Nanotechnology is one of the fast developing technologies and its products are very useful in all fields, because of their small size (10−9 nm) and large surface area. Nanoparticles offer a larger surface-to-volume ratio and a higher concentration of partially coordinated surface sites than the corresponding bulk materials. The unique properties of nanoparticles are due to a strong interplay between elastic, geometric, and electronic parameters. The result of these features is often improved by physical and chemical properties compared to that of bulk material [1]. The research on nanoparticles has gathered wide attention during the last decade because of their unusual and size-dependent optical [2], magnetic [3], electronic [4], and chemical [5, 6] properties. To fully utilize these properties, the size and shape must be well controlled.

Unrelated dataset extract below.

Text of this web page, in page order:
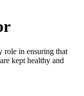
role in ensuring that
kept healthy and

Copper nanoparticles are known to be extremely sensitive to oxygen, and therefore there are several problems related to the stability and oxidation resistance. The synthesis of copper nanoparticles has not been as widely explored as that of many other metals due to the easily oxidizable nature of copper, which is enhanced in nanoscale structures. Yet, several methods have been reported. Copper nanoparticles have been successfully synthesized, for example, by γ-radiolysis [7], laser irradiation [8], thermal decomposition [9, 10], thiol-induced reduction in supercritical water [11], reduction in microemulsions [12], and reverse micelles [13], vapor deposition [14], sonoelectrochemical [15], flame spray [16], and chemical reduction [1719] methods. These methods are time-consuming and are carried out by using expensive instruments. Yanase and Komiyama [20] have examined the mechanism and kinetics of copper nanoparticles oxidation and reduction with UV-Vis spectroscopy by recycling glass-supported particles between oxygen and hydrogen atmospheres. Wu and Chen [21] have used CTAB as capping ligand for the synthesis of small (5.1 nm) Cu nanoparticles, which they have reported to be stable in aqueous solution for months. Copper nanoparticles are found to aggregate severely without proper protection and they oxidize easily in air. Recent studies [22] show that copper nanoparticles are, at room temperature, only oxidized from the surface. Although gold and silver withstand oxidation better than copper, copper is still a very attractive candidate for future conducting materials because of its abundance and cheapness. The problems of aggregation and oxidation can be circumvented by the use of various protecting agents such as polymers [23, 24] and organic ligands. The usefulness of Cu as an antibacterial agent has been known for a long time. It is an effective agent with low toxicity, which is especially important in the typical antibacterial treatment.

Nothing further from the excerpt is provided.